Records contained in a dataset:

··········

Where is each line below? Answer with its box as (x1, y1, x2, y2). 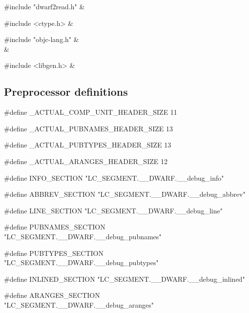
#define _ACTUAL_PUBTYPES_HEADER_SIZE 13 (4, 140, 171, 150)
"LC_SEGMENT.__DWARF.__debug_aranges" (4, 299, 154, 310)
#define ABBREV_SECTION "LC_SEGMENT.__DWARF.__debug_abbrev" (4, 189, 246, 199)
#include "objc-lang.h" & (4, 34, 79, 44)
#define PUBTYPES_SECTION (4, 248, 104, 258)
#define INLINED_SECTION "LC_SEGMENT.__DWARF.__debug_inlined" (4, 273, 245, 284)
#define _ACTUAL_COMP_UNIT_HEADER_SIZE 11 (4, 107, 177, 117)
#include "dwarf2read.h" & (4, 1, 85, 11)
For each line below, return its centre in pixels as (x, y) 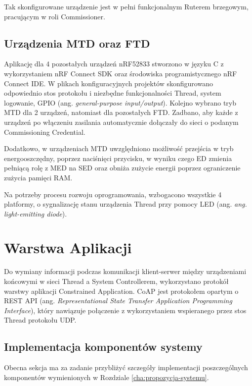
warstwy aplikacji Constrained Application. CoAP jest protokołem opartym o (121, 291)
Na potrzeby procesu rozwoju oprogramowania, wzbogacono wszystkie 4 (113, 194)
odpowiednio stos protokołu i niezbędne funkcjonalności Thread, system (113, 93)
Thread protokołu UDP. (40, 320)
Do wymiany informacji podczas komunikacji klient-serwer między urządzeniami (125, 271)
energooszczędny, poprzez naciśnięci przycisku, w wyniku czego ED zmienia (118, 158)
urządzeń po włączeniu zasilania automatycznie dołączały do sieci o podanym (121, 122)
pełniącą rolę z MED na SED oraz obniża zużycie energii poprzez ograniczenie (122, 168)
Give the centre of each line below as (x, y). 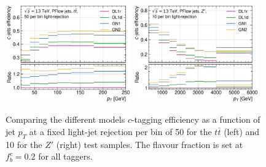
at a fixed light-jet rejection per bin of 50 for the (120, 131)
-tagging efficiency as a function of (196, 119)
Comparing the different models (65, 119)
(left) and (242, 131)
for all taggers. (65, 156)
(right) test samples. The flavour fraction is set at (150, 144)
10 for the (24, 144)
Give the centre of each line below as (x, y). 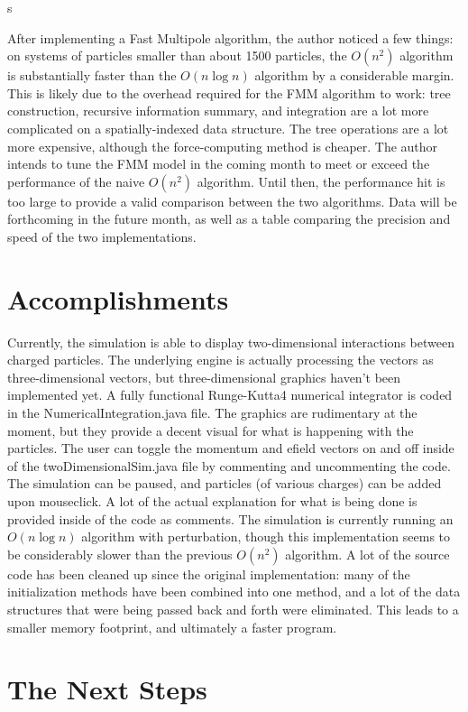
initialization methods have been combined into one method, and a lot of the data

··········

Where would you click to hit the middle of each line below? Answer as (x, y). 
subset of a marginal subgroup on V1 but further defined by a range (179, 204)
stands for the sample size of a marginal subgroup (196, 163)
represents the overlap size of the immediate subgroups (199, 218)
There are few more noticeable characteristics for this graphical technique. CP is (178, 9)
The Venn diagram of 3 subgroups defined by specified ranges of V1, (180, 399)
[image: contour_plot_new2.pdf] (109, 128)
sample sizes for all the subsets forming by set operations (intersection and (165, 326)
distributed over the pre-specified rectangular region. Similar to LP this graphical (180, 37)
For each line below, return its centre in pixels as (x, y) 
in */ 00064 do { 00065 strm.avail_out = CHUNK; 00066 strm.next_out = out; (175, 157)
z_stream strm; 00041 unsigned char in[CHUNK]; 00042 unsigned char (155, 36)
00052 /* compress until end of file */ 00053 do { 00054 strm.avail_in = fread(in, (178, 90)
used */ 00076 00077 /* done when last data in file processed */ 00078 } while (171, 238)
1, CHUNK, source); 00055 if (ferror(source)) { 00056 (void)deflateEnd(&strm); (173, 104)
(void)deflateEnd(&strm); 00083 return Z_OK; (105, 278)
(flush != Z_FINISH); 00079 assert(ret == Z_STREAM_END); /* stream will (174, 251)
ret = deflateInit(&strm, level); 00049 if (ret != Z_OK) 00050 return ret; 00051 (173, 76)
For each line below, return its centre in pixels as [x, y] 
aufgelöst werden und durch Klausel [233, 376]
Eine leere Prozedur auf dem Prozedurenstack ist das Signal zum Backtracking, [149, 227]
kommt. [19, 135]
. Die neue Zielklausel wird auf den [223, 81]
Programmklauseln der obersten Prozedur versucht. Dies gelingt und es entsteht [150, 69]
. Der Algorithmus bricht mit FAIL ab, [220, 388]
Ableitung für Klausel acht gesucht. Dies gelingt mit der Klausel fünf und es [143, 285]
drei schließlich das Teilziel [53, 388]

··········

All lines of the data that hold "strm" need to be copied.

in */ 00064 do { 00065 strm.avail_out = CHUNK; 00066 strm.next_out = out; (175, 157)
z_stream strm; 00041 unsigned char in[CHUNK]; 00042 unsigned char (155, 36)
00052 /* compress until end of file */ 00053 do { 00054 strm.avail_in = fread(in, (178, 90)
1, CHUNK, source); 00055 if (ferror(source)) { 00056 (void)deflateEnd(&strm); (173, 104)
(void)deflateEnd(&strm); 00083 return Z_OK; (105, 278)
ret = deflateInit(&strm, level); 00049 if (ret != Z_OK) 00050 return ret; 00051 (173, 76)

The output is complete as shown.